* [Exercise goal] In the records below, find the line with "This project is" and repeat exactly every line from it through the line with "The robot seems". Pictures stay out.

* [Available records]
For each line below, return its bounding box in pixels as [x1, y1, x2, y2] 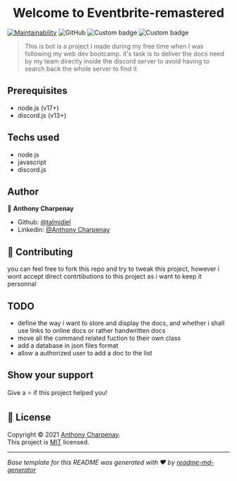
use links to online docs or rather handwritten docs [17, 327, 166, 334]
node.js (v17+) [17, 104, 59, 112]
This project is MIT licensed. [7, 437, 90, 446]
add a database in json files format [17, 341, 119, 350]
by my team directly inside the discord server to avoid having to [24, 56, 210, 65]
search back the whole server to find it [24, 64, 138, 73]
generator [7, 465, 37, 474]
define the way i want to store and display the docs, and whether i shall [17, 319, 225, 327]
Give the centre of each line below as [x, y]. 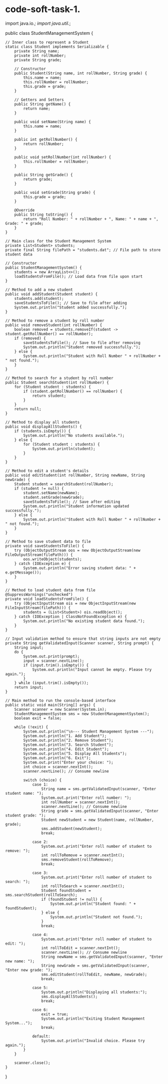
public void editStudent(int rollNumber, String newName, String [75, 475]
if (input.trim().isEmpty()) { [56, 665]
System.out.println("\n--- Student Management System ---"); [89, 731]
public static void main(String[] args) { [50, 705]
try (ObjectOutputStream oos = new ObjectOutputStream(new [77, 550]
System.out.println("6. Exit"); [57, 758]
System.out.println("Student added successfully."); [71, 307]
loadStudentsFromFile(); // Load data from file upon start [78, 276]
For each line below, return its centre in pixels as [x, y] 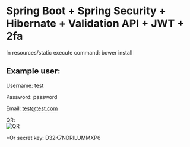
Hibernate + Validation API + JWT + [95, 23]
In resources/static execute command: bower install [69, 52]
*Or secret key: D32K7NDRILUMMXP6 [53, 138]
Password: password [32, 97]
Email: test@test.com [32, 108]
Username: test [25, 85]
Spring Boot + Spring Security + [86, 11]
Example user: [33, 71]
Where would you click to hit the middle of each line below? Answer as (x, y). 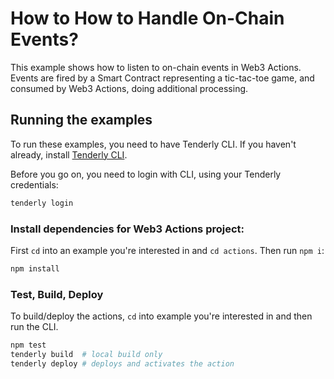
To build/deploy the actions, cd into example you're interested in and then (161, 316)
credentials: (34, 184)
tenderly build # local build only (86, 354)
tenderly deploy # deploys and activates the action (122, 363)
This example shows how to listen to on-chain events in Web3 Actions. (156, 67)
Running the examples (81, 120)
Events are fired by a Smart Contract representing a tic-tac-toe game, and (162, 78)
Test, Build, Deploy (57, 294)
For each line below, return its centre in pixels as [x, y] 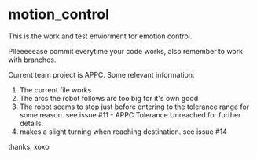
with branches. [32, 60]
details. [31, 123]
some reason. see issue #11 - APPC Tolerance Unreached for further [130, 114]
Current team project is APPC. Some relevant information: [101, 74]
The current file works [55, 90]
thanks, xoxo [29, 146]
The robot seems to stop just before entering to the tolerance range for [134, 107]
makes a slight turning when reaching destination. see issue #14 [123, 132]
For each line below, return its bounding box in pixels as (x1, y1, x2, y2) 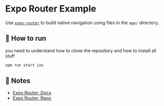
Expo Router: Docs (12, 90, 51, 96)
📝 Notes (5, 76, 31, 85)
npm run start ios (5, 62, 44, 68)
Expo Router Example (5, 3, 97, 15)
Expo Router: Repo (12, 95, 52, 101)
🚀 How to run (5, 34, 46, 43)
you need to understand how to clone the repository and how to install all (5, 47, 157, 53)
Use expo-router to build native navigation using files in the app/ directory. (5, 20, 159, 26)
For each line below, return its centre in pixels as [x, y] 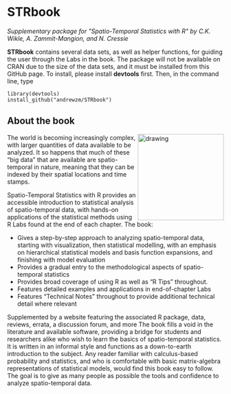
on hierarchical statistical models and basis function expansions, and [115, 252]
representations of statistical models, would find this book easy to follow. [110, 368]
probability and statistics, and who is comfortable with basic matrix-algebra [114, 361]
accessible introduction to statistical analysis [70, 202]
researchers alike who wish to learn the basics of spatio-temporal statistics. [114, 339]
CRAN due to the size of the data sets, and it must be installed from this [108, 66]
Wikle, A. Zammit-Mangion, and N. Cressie [68, 38]
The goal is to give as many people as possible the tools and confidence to [113, 375]
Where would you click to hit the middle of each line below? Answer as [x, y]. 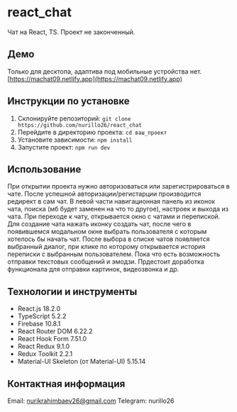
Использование [44, 169]
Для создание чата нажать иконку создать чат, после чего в [99, 224]
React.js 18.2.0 [39, 308]
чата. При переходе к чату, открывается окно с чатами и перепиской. [114, 216]
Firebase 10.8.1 [39, 324]
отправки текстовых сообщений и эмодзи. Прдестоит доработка [106, 262]
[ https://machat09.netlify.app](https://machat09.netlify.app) [95, 79]
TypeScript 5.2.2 [42, 316]
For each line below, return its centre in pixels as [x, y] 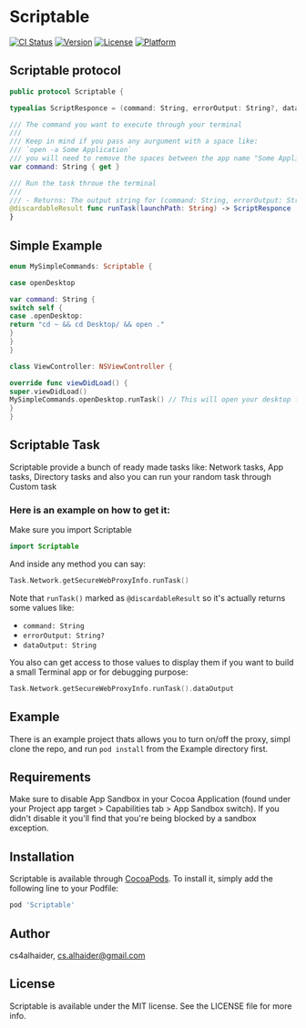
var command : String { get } [65, 167]
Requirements [50, 777]
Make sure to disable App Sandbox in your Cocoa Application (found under [150, 799]
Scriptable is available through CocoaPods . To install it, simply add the [141, 879]
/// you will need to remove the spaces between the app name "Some [142, 158]
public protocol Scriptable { [67, 92]
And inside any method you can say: [77, 564]
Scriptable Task [55, 445]

* [Exercise answer]
This project is MIT licensed. [7, 437, 90, 446]
add a database in json files format [17, 341, 119, 350]
by my team directly inside the discord server to avoid having to [24, 56, 210, 65]
search back the whole server to find it [24, 64, 138, 73]
generator [7, 465, 37, 474]
define the way i want to store and display the docs, and whether i shall [17, 319, 225, 327]
Give the centre of each line below as [x, y]. 
public void editStudent(int rollNumber, String newName, String [75, 475]
if (input.trim().isEmpty()) { [56, 665]
System.out.println("\n--- Student Management System ---"); [89, 731]
public static void main(String[] args) { [50, 705]
try (ObjectOutputStream oos = new ObjectOutputStream(new [77, 550]
System.out.println("6. Exit"); [57, 758]
System.out.println("Student added successfully."); [71, 307]
loadStudentsFromFile(); // Load data from file upon start [78, 276]
For each line below, return its centre in pixels as [x, y] 
Hibernate + Validation API + JWT + [95, 23]
In resources/static execute command: bower install [69, 52]
*Or secret key: D32K7NDRILUMMXP6 [53, 138]
Password: password [32, 97]
Email: test@test.com [32, 108]
Username: test [25, 85]
Spring Boot + Spring Security + [86, 11]
Example user: [33, 71]
Where would you click to hit the middle of each line below? Answer as (x, y). 
To build/deploy the actions, cd into example you're interested in and then (161, 316)
credentials: (34, 184)
tenderly build # local build only (86, 354)
tenderly deploy # deploys and activates the action (122, 363)
This example shows how to listen to on-chain events in Web3 Actions. (156, 67)
Running the examples (81, 120)
Events are fired by a Smart Contract representing a tic-tac-toe game, and (162, 78)
Test, Build, Deploy (57, 294)
For each line below, return its centre in pixels as [x, y] 
with branches. [32, 60]
details. [31, 123]
some reason. see issue #11 - APPC Tolerance Unreached for further [130, 114]
Current team project is APPC. Some relevant information: [101, 74]
The current file works [55, 90]
thanks, xoxo [29, 146]
The robot seems to stop just before entering to the tolerance range for [134, 107]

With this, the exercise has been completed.